Na religião conviviam a cultura do senhor e a do negro. O
catolicismo praticado aqui era uma religião doce, doméstica, de intimidade com
os santos. Os padres se vangloriavam de conceder aos negros certas vantagens,
como o direito de manifestar suas tradições nas festas do terreiro. Nasciam
então as religiões afro-brasileiras: São Jorge é o orixá Ogum e Nossa Senhora é
Iemanjá.
"Esse terreiro tem 110 anos. A minha avó era descendente de
escravos. Tinha uma aldeia que se chamava Catongo. Nessa aldeia ela também
cultivava os orixás, quando chegavam assim os escravos chicoteados de outros
lugares, fazendas, engenhos, essas coisas. Aí ela curava com aquelas difusões
de ervas, né, aqueles remédios das folhas, e curava esses escravos, que ficavam
gratos e acabavam ficando com ela. Quer dizer, ela era assim uma espécie de
protetora desses escravos. E a minha mãe falava que era uma senzala, onde ela
abrigava esses escravos."
Ilza R.P. Santos, mãe-de-santo (Ilhéus, BA) (??)
"Não foi só de alegria a vida dos negros escravos dos ioiôs
e das iaiás brancas. Houve os que se suicidaram comendo terra, enforcando-se,
envenenando-se com ervas e potagens dos mandingueiros. O banzo deu cabo de
muitos. O banzo - a saudade da África. Houve os que de tão banzeiros ficaram
lesos, idiotas. Não morreram, mas ficaram penando."
Trecho de Casa-Grande & Senzala.
Os negros, muitos agora, libertos pela alforria, pela revolta ou
pelas fugas, unidos nos quilombos, lutavam pelo fim da escravidão. Aliavam-se
aos ideais libertários os filhos de poderosos senhores de engenho que se
tornavam abolicionistas por motivos econômicos, humanitários ou, simplesmente,
pelo apego que tinham às suas mães de leite.
" Os brancos diziam que em nenhum país do mundo essa
nefanda instituição foi tão doce como no Brasil. Agora não me passa pela cabeça
- não deve passar pela cabeça de ninguém - que essa nefanda instituição, como
os próprios brancos chamavam a escravidão, que ela pudesse ser doce em algum
lugar. Ela só pode ser doce da perspectiva de quem estivesse na casa-grande e
não na perspectiva de quem estivesse na senzala."
Florestan Fernandes, cientista social.
Em 1984, numa de suas últimas entrevistas, o escritor Gilberto
Freyre resumia o seu pensamento sobre a situação presente do negro, lembrando o
abolicionista pernambucano Joaquim Nabuco:
"O problema é que a
abolição da escravatura, embora tenha sido fato notável na história da formação
brasileira, foi muito incompleta."
Com a abolição, os
problemas do negro estariam apenas começando. Mas quem se interessou por isso?

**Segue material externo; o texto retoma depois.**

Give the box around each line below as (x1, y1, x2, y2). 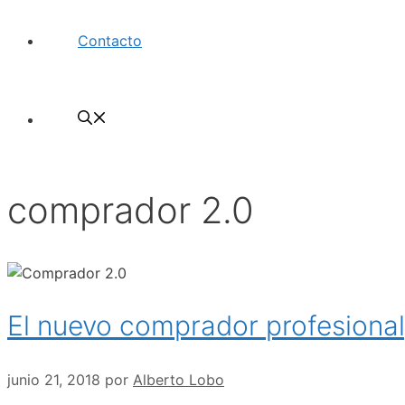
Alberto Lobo (133, 371, 224, 390)
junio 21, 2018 (7, 371, 100, 390)
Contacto (78, 32, 142, 50)
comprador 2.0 (7, 187, 254, 232)

Ninguém se interessou. O negro livre deixou as fazendas e os engenhos e foi
inchar as periferias das cidades. Abandonado, constituiu-se num sub-brasileiro.
"Todo mundo... não
quer se encontrar com os pretos,
não quer, só quer se ligar aos brancos. Mas isso naquela época a
Princesa Isabel libertou! Cabou-se, né! esse negócio de não querer se encontrar
com o negro.
Porque tristes dos brancos se não fosse o sangue do negro."
Maria Madalena Correia, cantora (Ilha de Itamaracá, PE).